+++ Record extracts +++

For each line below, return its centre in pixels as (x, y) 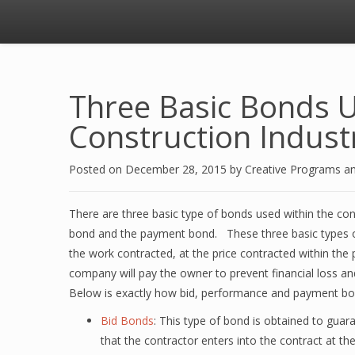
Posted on (97, 169)
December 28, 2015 (177, 169)
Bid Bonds (127, 321)
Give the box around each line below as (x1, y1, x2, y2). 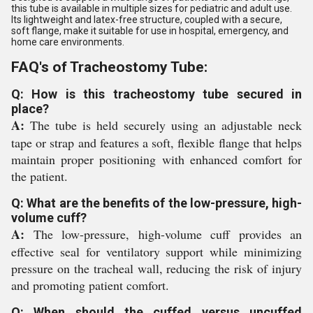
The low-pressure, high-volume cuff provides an (24, 226, 302, 242)
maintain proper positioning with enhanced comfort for (11, 151, 302, 168)
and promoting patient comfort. (11, 277, 169, 293)
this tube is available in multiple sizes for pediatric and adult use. (11, 3, 292, 14)
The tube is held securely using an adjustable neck (24, 117, 302, 133)
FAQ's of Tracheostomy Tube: (11, 59, 208, 75)
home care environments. (11, 36, 124, 48)
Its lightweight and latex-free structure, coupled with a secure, (11, 14, 282, 25)
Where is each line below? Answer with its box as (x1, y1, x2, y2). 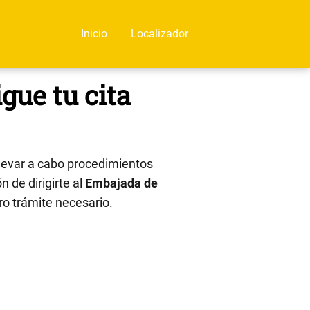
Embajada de (85, 175, 158, 190)
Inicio (81, 26, 107, 40)
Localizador (131, 26, 188, 40)
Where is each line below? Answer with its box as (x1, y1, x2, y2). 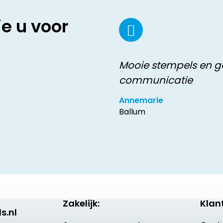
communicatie (119, 73, 193, 87)
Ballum (119, 106, 145, 117)
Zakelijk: (63, 197, 100, 210)
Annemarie (119, 95, 163, 106)
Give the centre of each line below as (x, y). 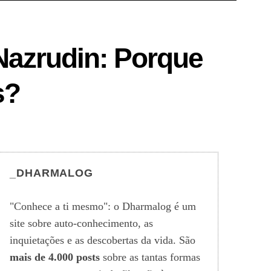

+++

Action item: Copy exactly the lines of the entries above from the one containing "FAQ's of Tracheostomy Tube: (11, 59, 208, 75)" through the one containing "communicatie (119, 73, 193, 87)". Both end lines count; pictures do not.

Answer area:
FAQ's of Tracheostomy Tube: (11, 59, 208, 75)
home care environments. (11, 36, 124, 48)
Its lightweight and latex-free structure, coupled with a secure, (11, 14, 282, 25)
Where is each line below? Answer with its box as (x1, y1, x2, y2). 
Embajada de (85, 175, 158, 190)
Inicio (81, 26, 107, 40)
Localizador (131, 26, 188, 40)
Where is each line below? Answer with its box as (x1, y1, x2, y2). 
communicatie (119, 73, 193, 87)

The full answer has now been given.